5 Strategic impact and relevance to society and industry

In order to be competitive, companies need to have access to the contents of the ever increasing amount of documentation about their products, processes ad projects. Only a semantics-based approach to information management addressing content is adequate to that task. High-tech and research based companies wish to document as accurately as possible the immaterial values they command, in particular, the knowledge and expertise available from all resources in the company. This is a strategic concern in the company. In principle, a company or organisation using the present approach as described above will be able to answer questions like: What do we know about the field of knowledge X? From which resources (e.g. collection of documents) is this knowledge available?

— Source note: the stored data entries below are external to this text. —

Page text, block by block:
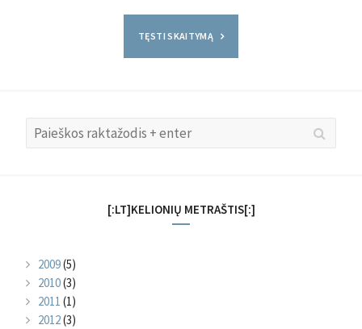
TĘSTI SKAITYMĄ
Search
for:
[:LT]KELIONIŲ METRAŠTIS[:]
2009(5)
2010(3)
2011 (1)
2012(3)
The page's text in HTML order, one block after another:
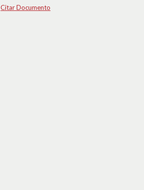
Citar Documento
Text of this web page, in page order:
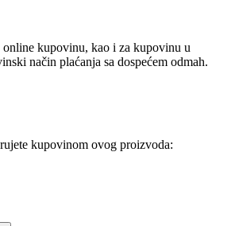
online kupovinu, kao i za kupovinu u
način plaćanja sa dospećem odmah.
kupovinom ovog proizvoda:
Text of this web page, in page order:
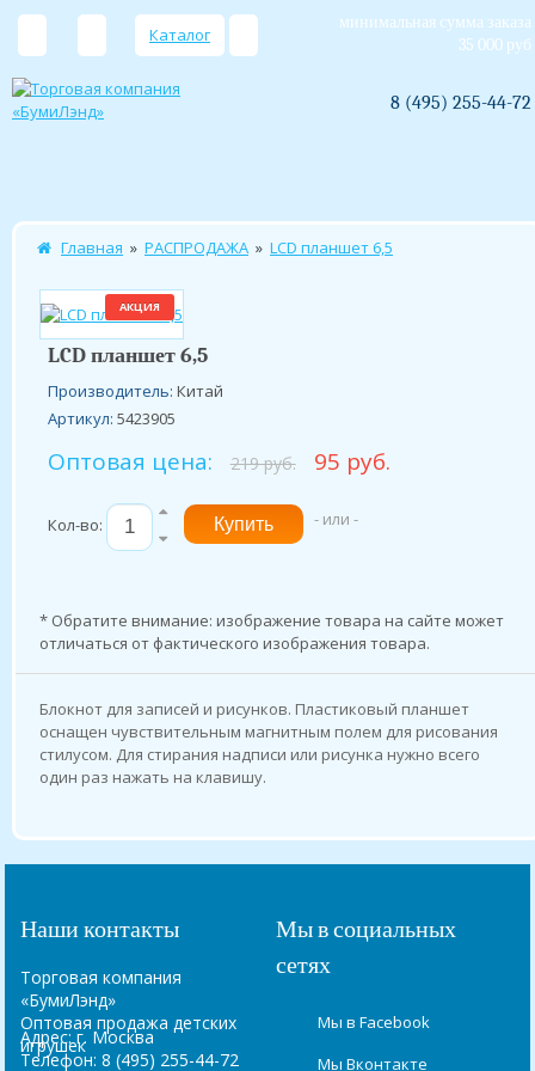
8 (495) 255-44-72
минимальная сумма заказа
35 000 руб
Каталог
Главная » РАСПРОДАЖА » LCD планшет 6,5
АКЦИЯ
LCD планшет 6,5
Производитель: Китай
Артикул: 5423905
Оптовая цена: 219 руб. 95 руб.
Кол-во: - или -
* Обратите внимание: изображение товара на сайте может
отличаться от фактического изображения товара.
Блокнот для записей и рисунков. Пластиковый планшет
оснащен чувствительным магнитным полем для рисования
стилусом. Для стирания надписи или рисунка нужно всего
один раз нажать на клавишу.
Наши контакты
Торговая компания
«БумиЛэнд»
Оптовая продажа детских
игрушек
Адрес:г. Москва
Телефон: 8 (495) 255-44-72
Мы в социальных
сетях
Мы в Facebook
Мы Вконтакте
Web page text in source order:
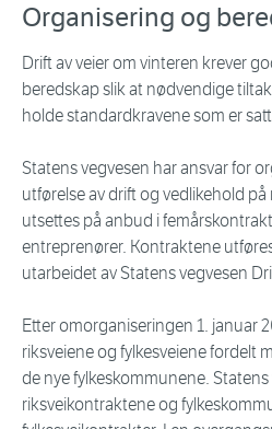
Organisering og
Drift av veier om vinteren krever
beredskap slik at nødvendige
holde standardkravene som er
Statens vegvesen har ansvar for
utførelse av drift og vedlikehold
utsettes på anbud i
entreprenører. Kontraktene
utarbeidet av Statens vegvesen
Etter omorganiseringen 1. januar
riksveiene og fylkesveiene fordelt
de nye fylkeskommunene.
riksveikontraktene og
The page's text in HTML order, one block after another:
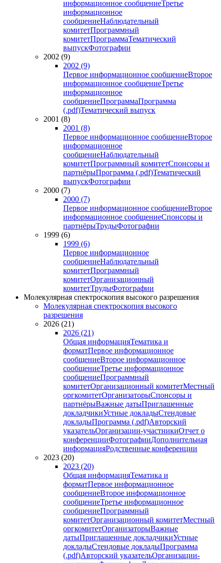
информационное сообщениеТретье
информационное
сообщениеНаблюдательный
комитетПрограммный
комитетПрограммаТематический
выпускФотографии
2002 (9)
2002 (9)
Первое информационное сообщениеВторое
информационное сообщениеТретье
информационное
сообщениеПрограммаПрограмма
(.pdf)Тематический выпуск
2001 (8)
2001 (8)
Первое информационное сообщениеВторое
информационное
сообщениеНаблюдательный
комитетПрограммный комитетСпонсоры и
партнёрыПрограмма (.pdf)Тематический
выпускФотографии
2000 (7)
2000 (7)
Первое информационное сообщениеВторое
информационное сообщениеСпонсоры и
партнёрыТрудыФотографии
1999 (6)
1999 (6)
Первое информационное
сообщениеНаблюдательный
комитетПрограммный
комитетОрганизационный
комитетТрудыФотографии
Молекулярная спектроскопия высокого разрешения
Молекулярная спектроскопия высокого
разрешения
2026 (21)
2026 (21)
Общая информацияТематика и
форматПервое информационное
сообщениеВторое информационное
сообщениеТретье информационное
сообщениеПрограммный
комитетОрганизационный комитетМестный
оргкомитетОрганизаторыСпонсоры и
партнёрыВажные датыПриглашенные
докладчикиУстные докладыСтендовые
докладыПрограмма (.pdf)Авторский
указательОрганизации-участникиОтчет о
конференцииФотографииДополнительная
информацияРодственные конференции
2023 (20)
2023 (20)
Общая информацияТематика и
форматПервое информационное
сообщениеВторое информационное
сообщениеТретье информационное
сообщениеПрограммный
комитетОрганизационный комитетМестный
оргкомитетОрганизаторыВажные
датыПриглашенные докладчикиУстные
докладыСтендовые докладыПрограмма
(.pdf)Авторский указательОрганизации-
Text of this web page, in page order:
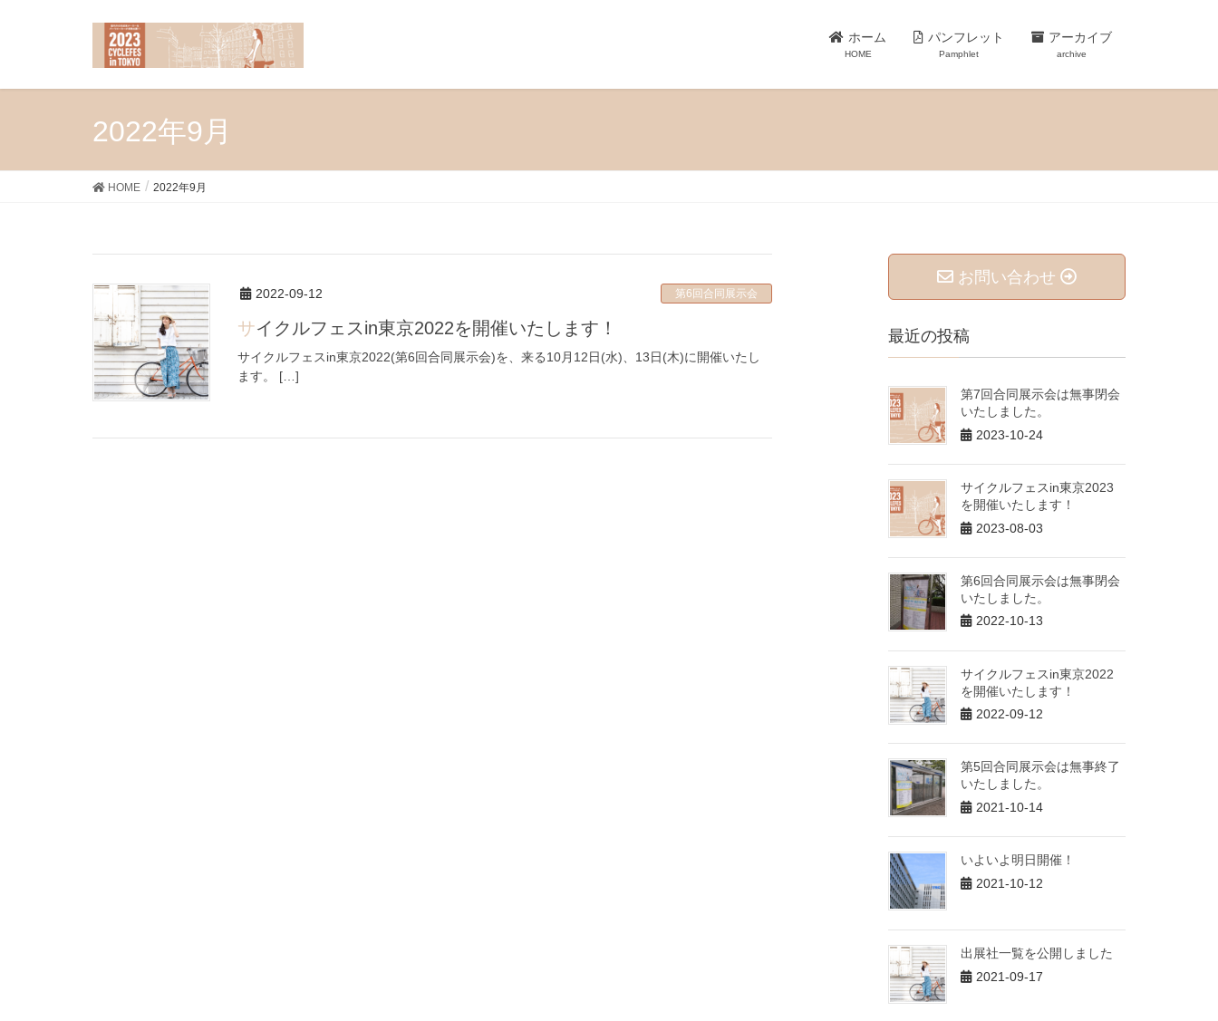
ホーム
HOME
パンフレット
Pamphlet
アーカイブ
archive
2022年9月
HOME 2022年9月
2022-09-12 第6回合同展示会
サイクルフェスin東京2022を開催いたします！
サイクルフェスin東京2022(第6回合同展示会)を、来る10月12日(水)、13日(木)に開催いたし
ます。 […]
お問い合わせ
最近の投稿
第7回合同展示会は無事閉会
いたしました。
2023-10-24
サイクルフェスin東京2023
を開催いたします！
2023-08-03
第6回合同展示会は無事閉会
いたしました。
2022-10-13
サイクルフェスin東京2022
を開催いたします！
2022-09-12
第5回合同展示会は無事終了
いたしました。
2021-10-14
いよいよ明日開催！
2021-10-12
出展社一覧を公開しました
2021-09-17

How does X relate to the overall landscape of knowledge commanded by the company? The possibility of answering such questions is brought about by extracting knowledge from company documents and representing this knowledge in a flexible and powerful language internal to the computer. The content of each document is described as a set of arbitrarily complex conceptual descriptors formulated in this language facilitating detailed comparison of the content of documents. The properties of an ontology-based system as sketched above lead to easier access to data sources, locally as well as globally, integration of the scientific research and the available information present on the subject within Novo Nordisk and in the scientific literature. Alltogether, the proposed system will enable the research units within Novo Nordisk to structure the findings and documentation on the experiments, relate and discover information relevant to the research subjects and access this information easily, as well as browsing the globally available information on the subjects. The academic relevance of the proposed system is significant within the areas of ontological engineering, semantic web technologies and applications of text mining technologies, and the conclusions drawn from the construction of the system will be aimed at contributing to the scientific work made on these research areas.